Traumatic brain injury leads to massive production of reactive oxygen species, which in turn increases brain damage. Melatonin enhances brain antioxidants, including vitamin C, and blocks nuclear factor-kappa beta (NF-kB), a gene that regulates pro-inflammatory substances.

In the study, mice subjected to closed head injury were tested one hour later for neurological damage, using the Neurological Severity Score. They were then injected with melatonin or a substance in which melatonin is administered but which lacks melatonin. The Neurological Severity Score was reevaluated 24 hours later. The response to melatonin showed a bell-shaped curve—that is, neuroprotection was achieved in animals given 5 mg/kg but not in those given 1 mg/kg or 10 mg/kg.

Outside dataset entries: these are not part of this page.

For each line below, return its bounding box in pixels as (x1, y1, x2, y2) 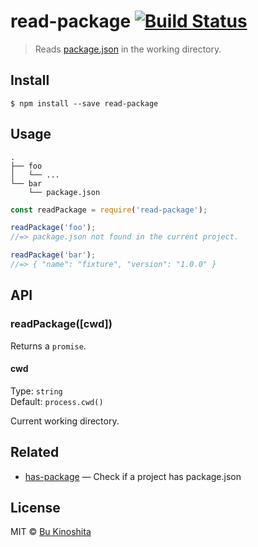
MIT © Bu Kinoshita (10, 526, 92, 538)
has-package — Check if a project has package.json (24, 470, 242, 482)
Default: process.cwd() (10, 395, 104, 407)
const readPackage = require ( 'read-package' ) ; (10, 205, 208, 215)
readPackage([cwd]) (10, 317, 113, 331)
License (10, 500, 61, 517)
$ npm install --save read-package (10, 98, 159, 109)
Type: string (10, 385, 63, 397)
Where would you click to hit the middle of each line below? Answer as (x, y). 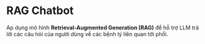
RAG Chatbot (40, 11)
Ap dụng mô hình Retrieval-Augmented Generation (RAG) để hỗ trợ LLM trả (102, 28)
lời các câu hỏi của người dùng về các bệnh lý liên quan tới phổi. (87, 34)
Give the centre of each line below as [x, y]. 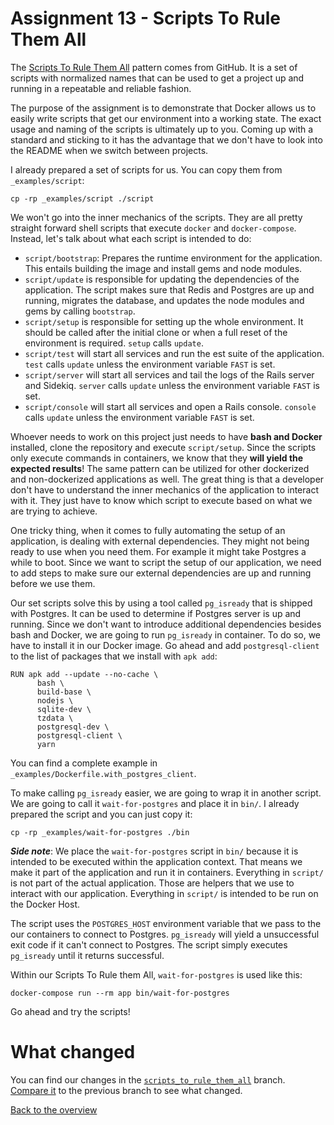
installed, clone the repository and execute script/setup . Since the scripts [163, 447]
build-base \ [64, 692]
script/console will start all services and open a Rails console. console [170, 406]
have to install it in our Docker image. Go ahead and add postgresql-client [165, 645]
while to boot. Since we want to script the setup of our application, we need [166, 562]
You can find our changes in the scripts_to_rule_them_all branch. [148, 1079]
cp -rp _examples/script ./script [82, 198]
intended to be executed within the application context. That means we [156, 861]
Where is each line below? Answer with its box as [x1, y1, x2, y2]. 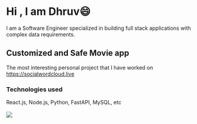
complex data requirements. [6, 30, 76, 38]
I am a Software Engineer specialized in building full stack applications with [6, 24, 191, 32]
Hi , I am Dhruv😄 [6, 5, 91, 18]
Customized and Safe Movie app [6, 48, 130, 58]
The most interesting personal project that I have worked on [6, 64, 153, 71]
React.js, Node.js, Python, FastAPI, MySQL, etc [6, 99, 122, 106]
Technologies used [6, 85, 63, 94]
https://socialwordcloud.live [6, 70, 75, 77]
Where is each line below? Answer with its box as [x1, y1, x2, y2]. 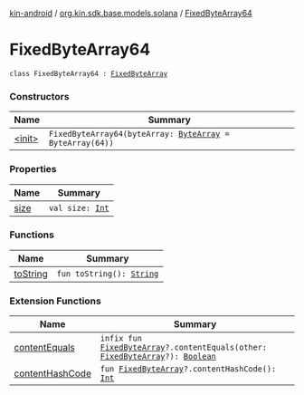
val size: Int [48, 203, 110, 213]
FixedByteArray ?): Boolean [100, 352, 217, 361]
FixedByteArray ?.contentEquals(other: [100, 342, 268, 352]
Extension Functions [9, 294, 101, 307]
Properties [9, 163, 57, 176]
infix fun [100, 333, 143, 343]
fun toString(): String [56, 268, 159, 279]
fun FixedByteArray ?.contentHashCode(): [100, 364, 277, 374]
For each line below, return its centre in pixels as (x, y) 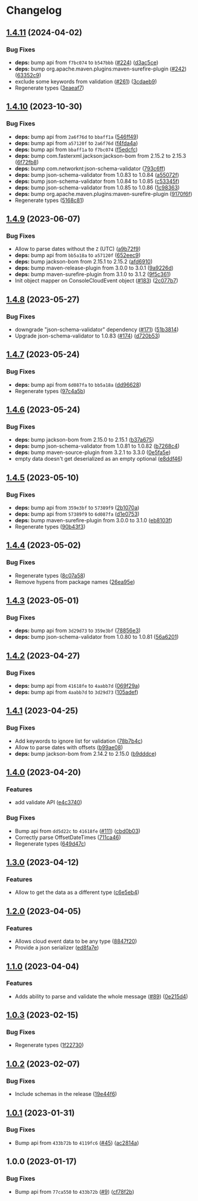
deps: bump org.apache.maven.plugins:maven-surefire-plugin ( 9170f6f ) (103, 194)
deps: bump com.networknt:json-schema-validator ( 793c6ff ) (90, 168)
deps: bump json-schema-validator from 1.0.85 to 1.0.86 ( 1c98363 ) (97, 187)
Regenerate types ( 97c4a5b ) (50, 391)
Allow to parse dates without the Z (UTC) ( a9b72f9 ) (78, 249)
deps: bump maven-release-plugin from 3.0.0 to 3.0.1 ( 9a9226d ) (94, 268)
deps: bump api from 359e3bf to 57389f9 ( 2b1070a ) (77, 508)
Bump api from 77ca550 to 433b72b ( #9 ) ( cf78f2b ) (74, 1191)
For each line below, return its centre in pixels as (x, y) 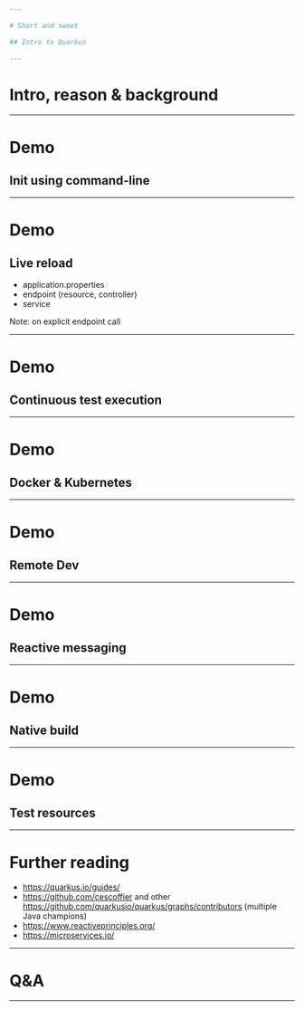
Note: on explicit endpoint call (65, 321)
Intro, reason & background (114, 95)
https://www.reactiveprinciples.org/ (89, 926)
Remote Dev (44, 565)
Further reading (69, 862)
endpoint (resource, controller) (80, 294)
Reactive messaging (68, 648)
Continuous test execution (86, 401)
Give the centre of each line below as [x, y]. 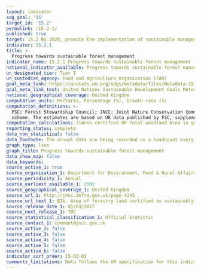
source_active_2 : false [36, 229]
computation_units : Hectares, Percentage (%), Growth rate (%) [87, 101]
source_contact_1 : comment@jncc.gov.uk [56, 223]
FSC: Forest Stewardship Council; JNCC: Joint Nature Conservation [98, 112]
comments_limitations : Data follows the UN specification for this [92, 262]
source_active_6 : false [36, 251]
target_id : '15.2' [29, 23]
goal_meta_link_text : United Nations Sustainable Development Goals [93, 90]
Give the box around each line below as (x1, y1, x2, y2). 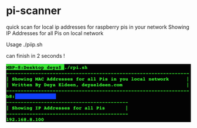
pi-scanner (6, 4, 62, 18)
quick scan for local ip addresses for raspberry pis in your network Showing (6, 23, 189, 30)
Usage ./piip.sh (6, 41, 43, 48)
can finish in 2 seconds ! (6, 52, 66, 59)
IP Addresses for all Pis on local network (6, 29, 104, 36)
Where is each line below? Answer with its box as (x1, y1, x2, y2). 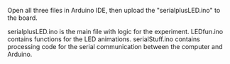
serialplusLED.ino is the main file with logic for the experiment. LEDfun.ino (7, 28, 224, 36)
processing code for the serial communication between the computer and (7, 43, 223, 50)
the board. (7, 14, 38, 22)
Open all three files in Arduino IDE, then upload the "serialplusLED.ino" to (7, 6, 221, 14)
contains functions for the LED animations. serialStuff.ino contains (7, 35, 200, 43)
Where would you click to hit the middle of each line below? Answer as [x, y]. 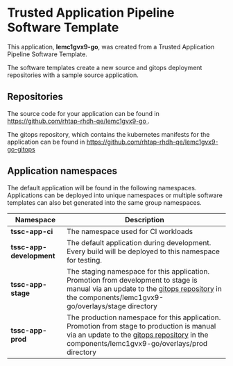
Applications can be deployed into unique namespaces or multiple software [115, 195]
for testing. [85, 260]
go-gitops [21, 149]
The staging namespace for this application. [138, 271]
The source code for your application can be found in [83, 113]
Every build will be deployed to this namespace [144, 251]
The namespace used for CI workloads [130, 231]
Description [144, 219]
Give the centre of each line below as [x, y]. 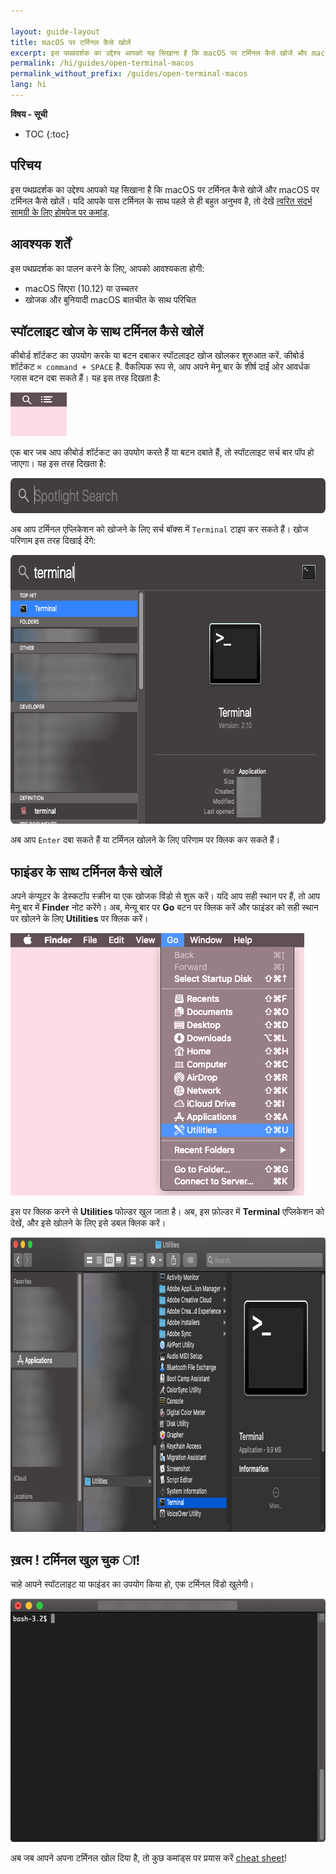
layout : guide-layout [55, 31]
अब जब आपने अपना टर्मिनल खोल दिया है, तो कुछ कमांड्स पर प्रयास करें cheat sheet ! [149, 1857]
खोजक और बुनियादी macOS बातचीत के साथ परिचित [110, 299]
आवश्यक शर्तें [40, 244]
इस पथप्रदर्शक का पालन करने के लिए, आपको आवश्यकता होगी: [107, 268]
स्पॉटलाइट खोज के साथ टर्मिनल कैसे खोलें [107, 331]
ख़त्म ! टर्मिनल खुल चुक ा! [75, 1560]
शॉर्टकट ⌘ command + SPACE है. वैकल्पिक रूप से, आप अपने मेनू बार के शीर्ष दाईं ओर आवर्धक [160, 367]

Melatonin facilitated recovery and caused a twofold decrease in brain lesion size.

Treatment with 5 mg/kg produced a sustained (four-day) increase in total antioxidants (yet to be identified) and a higher content of vitamin C in the brain cortex. Antioxidant levels were unaffected by the neuroprotective endocanabinoid 2AG given after injury, underscoring the specificity of melatonin-induced neuroprotection.

Melatonin blocks the AP-1 and NF-kB genes that are activated in closed head injury. NF-kB regulates numerous genes, including production of pro-inflammatory cytokines that interact with free radicals and exacerbate brain injury.

The authors suggest that the use of melatonin as a therapeutic strategy may stimulate beneficial antioxidants and inhibit destructive responses such as inflammation.

—Carmia Borek, PhD

In recent years, scientists have discovered that chemical balances in the brain influence depression. Some antidepressant drugs, for example, modify the reuptake of the neurotransmitter serotonin, helping to improve mood. New research has shown that the composition of fatty acids in the diet can have an effect on brain-receptor function and signal transmission, suggesting that the amount and types of fat eaten can affect vitality and happiness.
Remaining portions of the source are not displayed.